2.9.      Op 15 maart 2015 heeft verweerder na herhaald verzoek een handmatige tijdsregistratie overgelegd aan klager in plaats van de originele tijdregistratie uit het Elektronisch Patiëntendossier.

2.10.    Op 9 juli 2015 heeft er een gesprek plaatsgevonden tussen klager en verweerder waarin klager in de gelegenheid is gesteld om te reageren op de bevindingen van het fraudeonderzoek. Na dit gesprek heeft I nog enkele stukken opgevraagd bij verweerder.

2.11     Op 30 oktober 2017 heeft klager verweerder gedagvaard voor het terugvorderen van de bedragen die onverschuldigd aan verweerder zijn betaald. De zitting staat voor eind januari 2020 gepland.

3.         De klacht en het standpunt van klager

De klacht houdt zakelijk weergegeven in dat verweerder in 2013 opzettelijk onjuiste declaraties heeft ingediend voor specialistische geestelijke gezondheidszorg, terwijl die zorg in werkelijkheid niet (volledig) aan de verzekerden van klager is geleverd.
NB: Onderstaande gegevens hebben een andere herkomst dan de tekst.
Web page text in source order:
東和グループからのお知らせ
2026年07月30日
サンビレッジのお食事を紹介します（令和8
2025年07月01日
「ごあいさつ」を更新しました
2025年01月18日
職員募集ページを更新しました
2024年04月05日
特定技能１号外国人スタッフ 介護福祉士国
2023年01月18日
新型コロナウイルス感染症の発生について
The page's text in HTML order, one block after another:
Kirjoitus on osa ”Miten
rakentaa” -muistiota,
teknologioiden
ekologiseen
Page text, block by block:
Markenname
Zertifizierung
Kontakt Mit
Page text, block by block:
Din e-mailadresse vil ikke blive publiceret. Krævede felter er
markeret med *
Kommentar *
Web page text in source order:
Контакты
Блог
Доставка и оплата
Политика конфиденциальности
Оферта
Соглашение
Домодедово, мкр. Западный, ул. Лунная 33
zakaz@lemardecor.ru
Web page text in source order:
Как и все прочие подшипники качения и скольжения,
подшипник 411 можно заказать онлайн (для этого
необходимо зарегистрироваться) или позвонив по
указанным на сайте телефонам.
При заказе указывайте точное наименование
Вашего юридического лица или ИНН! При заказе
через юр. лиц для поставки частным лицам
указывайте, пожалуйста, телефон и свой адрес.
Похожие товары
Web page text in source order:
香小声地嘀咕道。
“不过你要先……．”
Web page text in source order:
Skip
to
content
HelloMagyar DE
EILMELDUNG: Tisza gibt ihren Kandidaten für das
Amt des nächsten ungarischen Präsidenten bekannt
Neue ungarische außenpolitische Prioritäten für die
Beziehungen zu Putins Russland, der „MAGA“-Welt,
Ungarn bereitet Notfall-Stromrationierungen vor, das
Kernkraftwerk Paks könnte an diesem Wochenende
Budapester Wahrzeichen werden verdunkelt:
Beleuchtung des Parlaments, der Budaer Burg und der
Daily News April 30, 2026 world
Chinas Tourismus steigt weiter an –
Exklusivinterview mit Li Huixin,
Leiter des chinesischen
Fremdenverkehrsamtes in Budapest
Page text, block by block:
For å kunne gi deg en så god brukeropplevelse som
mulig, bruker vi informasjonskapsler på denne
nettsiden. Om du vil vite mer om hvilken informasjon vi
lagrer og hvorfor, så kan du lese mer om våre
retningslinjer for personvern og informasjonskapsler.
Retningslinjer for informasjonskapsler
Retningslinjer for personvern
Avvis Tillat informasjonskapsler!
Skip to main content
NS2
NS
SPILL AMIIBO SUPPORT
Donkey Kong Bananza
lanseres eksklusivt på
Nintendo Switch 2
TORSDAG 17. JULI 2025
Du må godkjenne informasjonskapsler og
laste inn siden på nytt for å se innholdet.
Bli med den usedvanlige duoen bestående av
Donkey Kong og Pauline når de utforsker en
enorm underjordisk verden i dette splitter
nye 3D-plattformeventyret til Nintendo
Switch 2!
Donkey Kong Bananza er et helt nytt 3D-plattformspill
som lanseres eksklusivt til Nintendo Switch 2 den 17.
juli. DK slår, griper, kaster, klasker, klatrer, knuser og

Ter zitting heeft klager het tweede klachtonderdeel (het niet meewerken aan fraude-onderzoeken van klager) ingetrokken.

4.         Het standpunt van verweerder

Verweerder heeft de klacht en de daaraan ten grondslag gelegde stellingen bestreden. Voor zover nodig, wordt daarop hieronder ingegaan.

5.         De beoordeling

5.1.  Klager verwijt verweerder dat hij frauduleus heeft gehandeld door zonder grond stelselmatig parallelle DBC’s te openen en directe en indirecte tijd te declareren voor specialistische geestelijke gezondheidszorg die in werkelijkheid niet of onvolledig aan de verzekerden van klager werd gegeven.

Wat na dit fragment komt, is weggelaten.